The wounded student was taken into surgery, the governor's office said, adding that two other rockets also thought to have been fired from neighbouring Syria had landed in an empty field next to the school.

Footage broadcast on the website of the Hurriyet newspaper showed what appeared to be a body lying by the door of the school in Kilis town, the provincial capital, as shocked women and children were escorted from the building.

Kilis is on the edge of a roughly 100 km strip of Syrian border territory controlled by the Islamic State (IS) group. Turkish towns in the region have frequently seen artillery fire spill over during Syria's civil war, about to enter its sixth year. Turkey's armed forces have responded in kind.

But NATO member Turkey, part of the US-led coalition against the Sunni radicals, has also become a target for IS. A suicide bombing last week in Istanbul, blamed on the group, killed 10 German tourists, while bombings in Ankara and the border town of Suruc last year killed more than 135 people.
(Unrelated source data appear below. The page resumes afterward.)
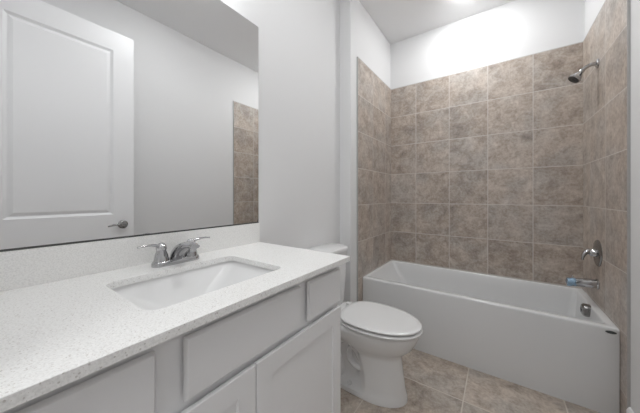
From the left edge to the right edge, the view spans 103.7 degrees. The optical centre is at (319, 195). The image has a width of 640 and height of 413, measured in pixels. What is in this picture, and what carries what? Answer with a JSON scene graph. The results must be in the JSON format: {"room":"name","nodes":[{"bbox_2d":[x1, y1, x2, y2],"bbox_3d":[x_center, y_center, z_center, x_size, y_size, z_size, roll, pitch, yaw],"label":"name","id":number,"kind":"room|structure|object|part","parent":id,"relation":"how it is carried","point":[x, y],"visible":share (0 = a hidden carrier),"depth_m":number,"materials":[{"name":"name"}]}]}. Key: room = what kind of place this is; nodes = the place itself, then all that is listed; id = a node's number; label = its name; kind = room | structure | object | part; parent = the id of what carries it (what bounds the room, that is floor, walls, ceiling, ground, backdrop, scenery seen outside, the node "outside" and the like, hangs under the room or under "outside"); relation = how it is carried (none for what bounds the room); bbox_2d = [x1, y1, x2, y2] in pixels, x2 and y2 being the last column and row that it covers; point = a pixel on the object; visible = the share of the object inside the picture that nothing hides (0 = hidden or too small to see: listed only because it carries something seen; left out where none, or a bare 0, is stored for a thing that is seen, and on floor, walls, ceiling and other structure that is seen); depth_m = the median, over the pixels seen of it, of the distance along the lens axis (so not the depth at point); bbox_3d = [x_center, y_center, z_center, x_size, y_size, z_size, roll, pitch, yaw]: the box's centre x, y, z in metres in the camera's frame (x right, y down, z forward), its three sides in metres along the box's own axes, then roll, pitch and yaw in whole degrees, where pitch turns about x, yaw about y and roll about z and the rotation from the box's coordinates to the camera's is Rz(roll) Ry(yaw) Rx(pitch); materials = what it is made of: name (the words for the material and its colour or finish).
{"room":"bathroom","nodes":[
{"label":"bathroom","id":0,"kind":"room"},
{"bbox_2d":[221,0,339,248],"bbox_3d":[-0.414,-0.248,1.362,0.100,2.857,1.860,0,0,35],"label":"wall","id":1,"kind":"structure","parent":0,"point":[299,40],"depth_m":1.67,"materials":[{"name":"white paint"}]},
{"bbox_2d":[0,0,258,251],"bbox_3d":[-0.623,-0.387,0.976,0.007,1.071,0.984,0,0,35],"label":"wall mirror","id":2,"kind":"object","parent":1,"relation":"attached to","point":[119,119],"visible":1,"depth_m":0.88,"materials":[{"name":"clear glass"}]},
{"bbox_2d":[0,223,259,291],"bbox_3d":[-0.620,0.201,0.975,0.012,0.103,0.986,0,0,35],"label":"backsplash","id":3,"kind":"structure","parent":1,"relation":"attached to","point":[22,268],"depth_m":0.82,"materials":[{"name":"white stone"}]},
{"bbox_2d":[340,0,390,302],"bbox_3d":[0.438,-0.248,2.465,0.210,2.857,0.925,0,0,35],"label":"wall","id":4,"kind":"structure","parent":0,"point":[365,52],"depth_m":2.21,"materials":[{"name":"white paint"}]},
{"bbox_2d":[359,0,513,43],"bbox_3d":[0.327,-1.726,0.636,2.450,0.100,4.315,0,0,35],"label":"ceiling","id":5,"kind":"structure","parent":0,"point":[398,20],"depth_m":2.31,"materials":[{"name":"white paint"}]},
{"bbox_2d":[341,349,599,412],"bbox_3d":[0.327,1.231,0.636,2.450,0.100,4.315,0,0,35],"label":"floor","id":6,"kind":"structure","parent":0,"point":[433,384],"depth_m":1.49,"materials":[{"name":"tile"}]},
{"bbox_2d":[3,266,340,412],"bbox_3d":[-0.409,0.727,0.815,0.538,0.907,0.969,0,0,35],"label":"vanity cabinet","id":7,"kind":"object","parent":6,"relation":"on","point":[280,352],"visible":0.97,"depth_m":0.65,"materials":[{"name":"white paint"}]},
{"bbox_3d":[-0.378,0.370,0.405,0.012,0.137,0.201,0,0,35],"label":"drawer","id":8,"kind":"part","parent":7,"relation":"part of","materials":[{"name":"white paint"}]},
{"bbox_2d":[0,242,349,412],"bbox_3d":[-0.392,0.262,0.813,0.570,0.020,0.986,0,0,35],"label":"countertop","id":9,"kind":"structure","parent":7,"relation":"on","point":[54,335],"depth_m":0.53,"materials":[{"name":"white stone"}]},
{"bbox_2d":[137,237,209,267],"bbox_3d":[-0.536,0.208,0.941,0.197,0.089,0.196,0,0,-12],"label":"sink faucet","id":10,"kind":"object","parent":9,"relation":"on","point":[183,252],"visible":1,"depth_m":0.90,"materials":[{"name":"silver metal"}]},
{"bbox_3d":[-0.593,0.178,0.873,0.017,0.018,0.072,0,0,28],"label":"lever","id":11,"kind":"part","parent":10,"relation":"part of","materials":[{"name":"silver metal"}]},
{"bbox_3d":[-0.573,0.203,0.908,0.049,0.065,0.049,0,0,35],"label":"handle","id":12,"kind":"part","parent":10,"relation":"part of","materials":[{"name":"silver metal"}]},
{"bbox_3d":[-0.542,0.243,0.951,0.054,0.019,0.168,0,0,35],"label":"plate","id":13,"kind":"part","parent":10,"relation":"part of","materials":[{"name":"silver metal"}]},
{"bbox_3d":[-0.497,0.207,0.919,0.160,0.086,0.048,0,0,35],"label":"spout","id":14,"kind":"part","parent":10,"relation":"part of","materials":[{"name":"silver metal"}]},
{"bbox_3d":[-0.511,0.203,0.994,0.049,0.065,0.049,0,0,35],"label":"handle","id":15,"kind":"part","parent":10,"relation":"part of","materials":[{"name":"silver metal"}]},
{"bbox_3d":[-0.485,0.178,1.025,0.017,0.018,0.072,0,0,42],"label":"lever","id":16,"kind":"part","parent":10,"relation":"part of","materials":[{"name":"silver metal"}]},
{"bbox_2d":[112,261,274,309],"bbox_3d":[-0.373,0.335,0.802,0.340,0.125,0.453,0,0,35],"label":"undermount sink","id":17,"kind":"object","parent":9,"relation":"in","point":[168,290],"visible":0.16,"depth_m":0.89,"materials":[{"name":"white ceramic"}]},
{"bbox_3d":[-0.307,0.757,0.505,0.012,0.597,0.444,0,0,35],"label":"door","id":18,"kind":"part","parent":7,"relation":"part of","materials":[{"name":"white paint"}]},
{"bbox_3d":[-0.048,0.757,0.870,0.012,0.597,0.446,0,0,35],"label":"door","id":19,"kind":"part","parent":7,"relation":"part of","materials":[{"name":"white paint"}]},
{"bbox_3d":[0.020,0.370,0.964,0.012,0.137,0.214,0,0,35],"label":"drawer","id":20,"kind":"part","parent":7,"relation":"part of","materials":[{"name":"white paint"}]},
{"bbox_2d":[308,243,422,407],"bbox_3d":[0.264,0.771,1.589,0.722,0.820,0.397,0,0,35],"label":"toilet","id":21,"kind":"object","parent":6,"relation":"on","point":[375,337],"visible":0.71,"depth_m":1.44,"materials":[{"name":"white ceramic"}]},
{"bbox_3d":[0.042,0.378,1.732,0.194,0.034,0.374,0,0,35],"label":"tank lid","id":22,"kind":"part","parent":21,"relation":"part of","materials":[{"name":"white ceramic"}]},
{"bbox_3d":[0.038,0.586,1.735,0.176,0.380,0.354,0,0,35],"label":"tank","id":23,"kind":"part","parent":21,"relation":"part of","materials":[{"name":"white ceramic"}]},
{"bbox_3d":[0.365,0.738,1.530,0.480,0.016,0.368,0,0,35],"label":"seat lid","id":24,"kind":"part","parent":21,"relation":"part of","materials":[{"name":"white plastic"}]},
{"bbox_2d":[363,260,619,412],"bbox_3d":[1.184,0.944,2.048,1.488,0.474,0.718,0,0,35],"label":"bathtub","id":25,"kind":"object","parent":6,"relation":"on","point":[553,340],"visible":0.95,"depth_m":1.67,"materials":[{"name":"white ceramic"}]},
{"bbox_2d":[391,0,584,288],"bbox_3d":[1.386,-0.248,2.419,1.810,2.857,0.121,0,0,35],"label":"wall","id":26,"kind":"structure","parent":0,"point":[487,114],"depth_m":2.24,"materials":[{"name":"brown tile"}]},
{"bbox_2d":[583,0,639,412],"bbox_3d":[1.243,-0.248,0.752,0.111,2.857,2.785,0,0,35],"label":"wall","id":27,"kind":"structure","parent":0,"point":[611,90],"depth_m":1.41,"materials":[{"name":"beige tile"}]},
{"bbox_2d":[566,275,599,289],"bbox_3d":[1.734,0.573,1.665,0.152,0.077,0.068,0,0,35],"label":"tub spout","id":28,"kind":"object","parent":27,"relation":"attached to","point":[581,282],"visible":1,"depth_m":1.65,"materials":[{"name":"silver metal"}]},
{"bbox_3d":[1.722,0.577,1.673,0.122,0.070,0.060,0,0,35],"label":"spout","id":29,"kind":"part","parent":28,"relation":"part of","materials":[{"name":"silver metal"}]},
{"bbox_2d":[568,58,599,82],"bbox_3d":[1.733,-0.819,1.658,0.141,0.130,0.073,0,0,35],"label":"shower","id":30,"kind":"object","parent":27,"relation":"attached to","point":[576,77],"visible":1,"depth_m":1.65,"materials":[{"name":"silver metal"}]},
{"bbox_3d":[1.760,-0.843,1.647,0.079,0.048,0.023,0,0,35],"label":"arm","id":31,"kind":"part","parent":30,"relation":"part of","materials":[{"name":"silver metal"}]},
{"bbox_2d":[581,240,602,266],"bbox_3d":[1.762,0.371,1.645,0.080,0.172,0.172,0,0,35],"label":"shower valve","id":32,"kind":"object","parent":27,"relation":"attached to","point":[596,252],"visible":1,"depth_m":1.61,"materials":[{"name":"silver metal"}]},
{"bbox_3d":[1.757,0.383,1.649,0.068,0.081,0.056,0,0,35],"label":"valve handle","id":33,"kind":"part","parent":32,"relation":"part of","materials":[{"name":"silver metal"}]},
{"bbox_2d":[626,407,633,412],"bbox_3d":[0.964,1.114,0.449,0.014,0.133,1.968,0,0,35],"label":"baseboard","id":34,"kind":"structure","parent":27,"relation":"attached to","point":[629,409],"depth_m":1.24,"materials":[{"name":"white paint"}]}
]}
Turkish tanks and artillery bombarded IS positions in Syria and Iraq in the days after last Tuesday's bombing in Istanbul, killing almost 200 of its fighters, Prime Minister Ahmet Davutoglu has said.

Kilis mayor Hasan Kara told Turkey's NTV that at least two mortar shells were thought to have been fired from Syria, one hitting the school and the other landing in an empty field.

Ankara has been accused by some Western allies of waking up too late to the threat from IS and allowing foreign fighters to cross its territory and join the group's ranks in the early stages of the conflict, charges it denies.